> Exercise brief:
Lines of the material that include the string "ребёнка" should be returned.

> Record extracts:
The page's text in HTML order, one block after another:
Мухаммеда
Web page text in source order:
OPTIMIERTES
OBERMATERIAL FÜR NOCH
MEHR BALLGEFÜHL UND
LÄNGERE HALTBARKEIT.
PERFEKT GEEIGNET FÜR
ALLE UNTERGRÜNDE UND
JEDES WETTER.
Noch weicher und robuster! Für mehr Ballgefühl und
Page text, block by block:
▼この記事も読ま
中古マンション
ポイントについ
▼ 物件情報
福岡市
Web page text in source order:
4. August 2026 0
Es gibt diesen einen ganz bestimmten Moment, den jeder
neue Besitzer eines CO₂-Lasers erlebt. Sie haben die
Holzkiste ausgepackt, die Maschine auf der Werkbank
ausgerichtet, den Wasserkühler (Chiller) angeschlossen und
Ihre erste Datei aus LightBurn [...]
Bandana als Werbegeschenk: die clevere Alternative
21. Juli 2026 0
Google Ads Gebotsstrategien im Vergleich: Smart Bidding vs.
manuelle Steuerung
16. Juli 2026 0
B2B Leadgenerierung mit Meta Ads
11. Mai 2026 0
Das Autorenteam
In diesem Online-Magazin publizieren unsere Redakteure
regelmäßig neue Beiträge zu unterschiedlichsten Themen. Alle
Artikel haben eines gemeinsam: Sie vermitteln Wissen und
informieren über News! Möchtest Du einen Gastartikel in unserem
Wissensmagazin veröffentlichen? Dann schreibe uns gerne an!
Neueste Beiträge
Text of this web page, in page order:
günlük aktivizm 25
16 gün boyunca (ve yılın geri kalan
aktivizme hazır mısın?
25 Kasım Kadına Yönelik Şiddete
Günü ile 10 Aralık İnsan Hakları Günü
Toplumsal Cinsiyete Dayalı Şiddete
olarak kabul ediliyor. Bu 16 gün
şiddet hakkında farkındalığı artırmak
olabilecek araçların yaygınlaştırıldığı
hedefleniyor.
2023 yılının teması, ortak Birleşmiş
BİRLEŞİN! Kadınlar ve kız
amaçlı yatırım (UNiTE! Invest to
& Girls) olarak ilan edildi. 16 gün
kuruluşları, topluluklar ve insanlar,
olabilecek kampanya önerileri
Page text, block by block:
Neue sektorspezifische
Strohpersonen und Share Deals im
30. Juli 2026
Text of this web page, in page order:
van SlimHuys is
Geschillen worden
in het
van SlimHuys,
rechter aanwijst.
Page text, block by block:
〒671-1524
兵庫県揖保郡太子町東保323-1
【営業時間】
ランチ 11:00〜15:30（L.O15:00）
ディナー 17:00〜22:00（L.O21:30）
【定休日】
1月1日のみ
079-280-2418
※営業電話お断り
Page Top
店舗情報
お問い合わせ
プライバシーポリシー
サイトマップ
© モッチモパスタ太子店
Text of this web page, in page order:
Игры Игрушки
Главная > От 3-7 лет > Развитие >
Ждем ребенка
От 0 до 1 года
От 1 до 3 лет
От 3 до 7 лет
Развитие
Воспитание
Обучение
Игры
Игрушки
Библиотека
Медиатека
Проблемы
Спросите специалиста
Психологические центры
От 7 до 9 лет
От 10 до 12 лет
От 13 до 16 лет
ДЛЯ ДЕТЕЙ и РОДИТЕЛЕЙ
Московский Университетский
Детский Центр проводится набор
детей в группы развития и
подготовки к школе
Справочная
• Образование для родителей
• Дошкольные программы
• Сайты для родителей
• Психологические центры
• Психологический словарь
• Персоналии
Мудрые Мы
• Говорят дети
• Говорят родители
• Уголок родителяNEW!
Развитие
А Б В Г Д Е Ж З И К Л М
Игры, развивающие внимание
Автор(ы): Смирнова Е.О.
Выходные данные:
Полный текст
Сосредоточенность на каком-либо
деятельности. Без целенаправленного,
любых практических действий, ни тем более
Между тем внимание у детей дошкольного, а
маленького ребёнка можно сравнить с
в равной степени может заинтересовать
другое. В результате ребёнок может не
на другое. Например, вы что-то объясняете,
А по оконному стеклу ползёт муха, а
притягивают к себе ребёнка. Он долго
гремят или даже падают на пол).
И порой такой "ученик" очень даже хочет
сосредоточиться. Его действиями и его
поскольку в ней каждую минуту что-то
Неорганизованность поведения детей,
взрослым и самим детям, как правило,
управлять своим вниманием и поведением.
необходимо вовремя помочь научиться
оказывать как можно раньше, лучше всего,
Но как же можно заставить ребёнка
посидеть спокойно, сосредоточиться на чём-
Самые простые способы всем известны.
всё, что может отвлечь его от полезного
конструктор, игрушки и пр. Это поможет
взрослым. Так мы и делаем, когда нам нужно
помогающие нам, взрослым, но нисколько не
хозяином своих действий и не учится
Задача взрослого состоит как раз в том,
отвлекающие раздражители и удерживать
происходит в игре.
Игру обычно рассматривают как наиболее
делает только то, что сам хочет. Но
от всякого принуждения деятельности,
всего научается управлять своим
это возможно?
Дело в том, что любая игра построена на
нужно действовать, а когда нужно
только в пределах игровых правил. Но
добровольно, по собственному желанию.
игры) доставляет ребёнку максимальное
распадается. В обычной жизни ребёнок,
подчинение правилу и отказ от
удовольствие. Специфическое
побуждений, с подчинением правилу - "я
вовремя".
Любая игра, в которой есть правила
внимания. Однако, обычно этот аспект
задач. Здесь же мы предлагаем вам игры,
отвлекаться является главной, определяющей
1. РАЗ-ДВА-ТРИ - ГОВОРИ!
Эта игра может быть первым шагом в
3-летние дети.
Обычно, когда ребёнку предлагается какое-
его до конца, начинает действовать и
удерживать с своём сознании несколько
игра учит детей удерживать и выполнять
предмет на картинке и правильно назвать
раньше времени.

...

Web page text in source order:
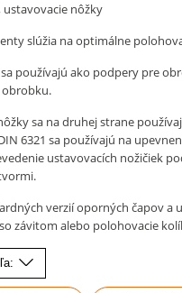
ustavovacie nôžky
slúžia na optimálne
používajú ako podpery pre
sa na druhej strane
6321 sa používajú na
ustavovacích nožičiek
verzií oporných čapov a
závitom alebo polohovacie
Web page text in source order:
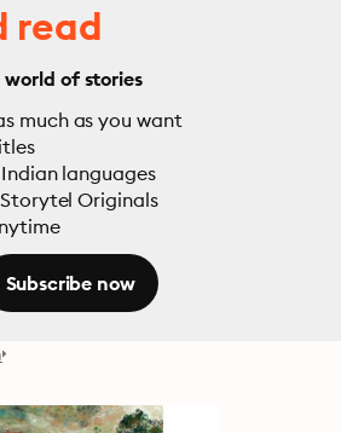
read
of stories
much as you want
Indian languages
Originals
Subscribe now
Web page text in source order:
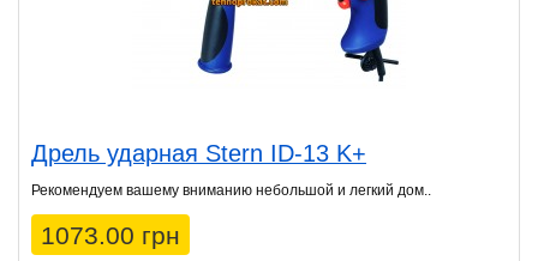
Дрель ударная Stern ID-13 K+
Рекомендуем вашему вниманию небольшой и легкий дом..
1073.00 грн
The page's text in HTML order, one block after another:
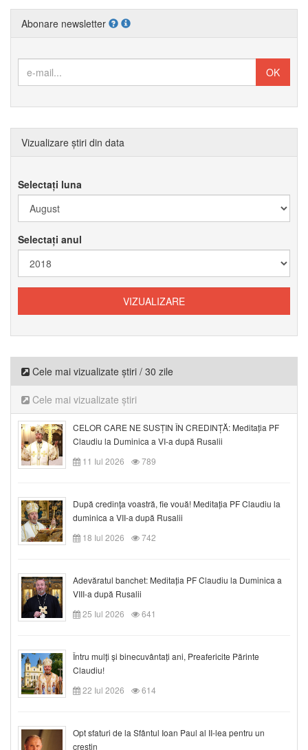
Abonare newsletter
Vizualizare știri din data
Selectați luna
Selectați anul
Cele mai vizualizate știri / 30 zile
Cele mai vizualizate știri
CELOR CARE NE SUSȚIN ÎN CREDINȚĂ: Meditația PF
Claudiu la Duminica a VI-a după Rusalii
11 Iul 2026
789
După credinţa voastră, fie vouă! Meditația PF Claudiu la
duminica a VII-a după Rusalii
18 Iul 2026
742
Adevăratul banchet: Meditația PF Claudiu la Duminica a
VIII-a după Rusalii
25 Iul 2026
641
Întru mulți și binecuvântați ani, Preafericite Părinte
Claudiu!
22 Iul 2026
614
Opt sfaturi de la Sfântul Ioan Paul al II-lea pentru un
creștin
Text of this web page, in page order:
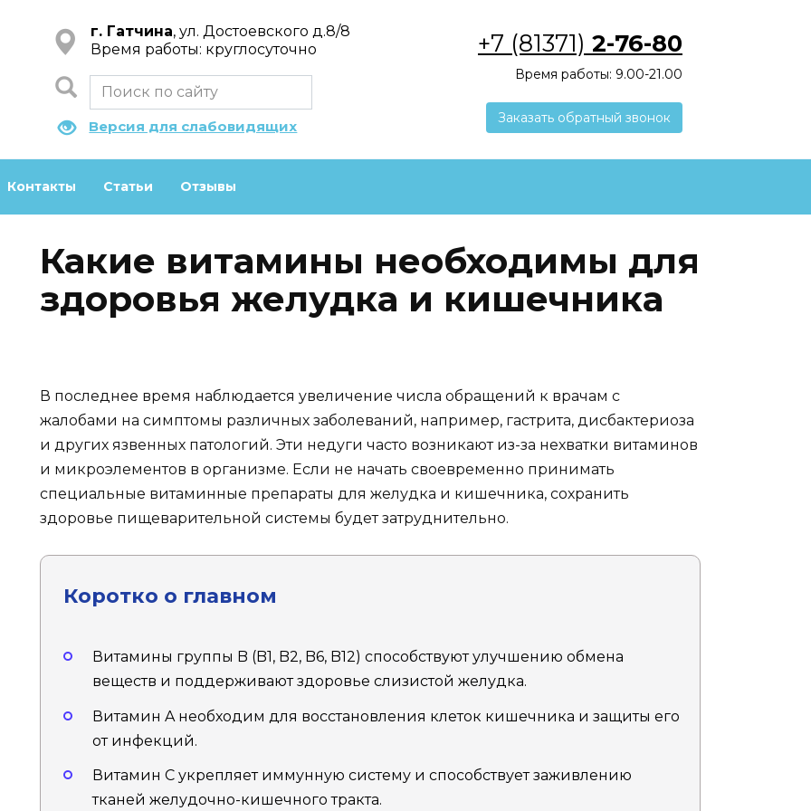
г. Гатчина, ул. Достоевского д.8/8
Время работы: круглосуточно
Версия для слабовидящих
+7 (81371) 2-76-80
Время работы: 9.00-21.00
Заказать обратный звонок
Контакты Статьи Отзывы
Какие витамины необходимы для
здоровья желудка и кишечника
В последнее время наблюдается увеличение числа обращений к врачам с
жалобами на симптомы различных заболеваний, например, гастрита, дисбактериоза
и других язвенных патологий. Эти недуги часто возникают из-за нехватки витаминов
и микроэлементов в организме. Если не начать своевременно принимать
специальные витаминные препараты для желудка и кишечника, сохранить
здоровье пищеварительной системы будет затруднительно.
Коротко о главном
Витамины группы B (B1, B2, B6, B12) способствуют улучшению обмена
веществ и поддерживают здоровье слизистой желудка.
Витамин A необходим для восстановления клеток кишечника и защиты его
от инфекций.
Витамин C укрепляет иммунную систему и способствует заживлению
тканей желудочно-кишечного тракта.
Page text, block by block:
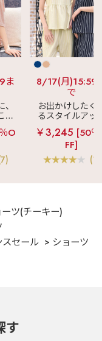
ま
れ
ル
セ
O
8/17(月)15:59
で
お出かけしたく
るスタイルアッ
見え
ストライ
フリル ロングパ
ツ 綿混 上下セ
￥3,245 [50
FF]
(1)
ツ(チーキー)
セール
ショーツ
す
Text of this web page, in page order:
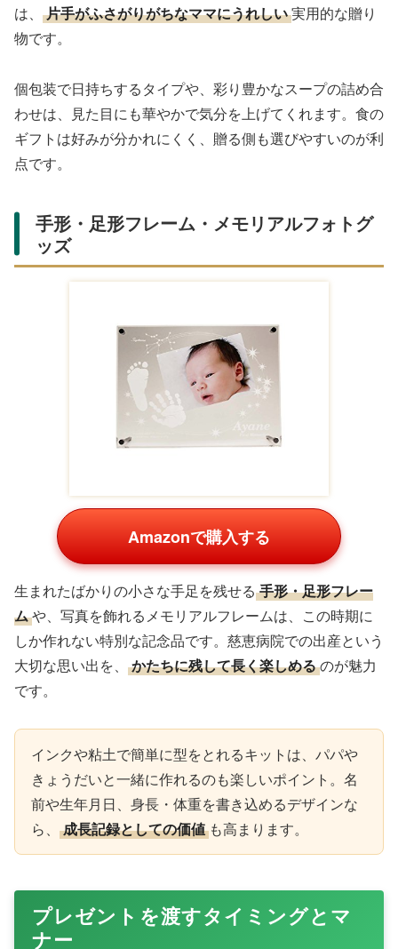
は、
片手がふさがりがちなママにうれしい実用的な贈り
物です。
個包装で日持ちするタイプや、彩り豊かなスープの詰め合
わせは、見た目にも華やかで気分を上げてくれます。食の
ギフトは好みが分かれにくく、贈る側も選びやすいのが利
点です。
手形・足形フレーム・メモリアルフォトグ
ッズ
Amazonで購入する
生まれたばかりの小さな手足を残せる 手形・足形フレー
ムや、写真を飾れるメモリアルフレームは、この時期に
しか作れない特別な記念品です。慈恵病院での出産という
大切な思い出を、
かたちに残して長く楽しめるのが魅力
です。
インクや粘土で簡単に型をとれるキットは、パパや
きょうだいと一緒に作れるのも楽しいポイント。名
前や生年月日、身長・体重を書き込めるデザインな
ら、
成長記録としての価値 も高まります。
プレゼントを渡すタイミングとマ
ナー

> Solved problem:
маленького ребёнка можно сравнить с
притягивают к себе ребёнка. Он долго
Но как же можно заставить ребёнка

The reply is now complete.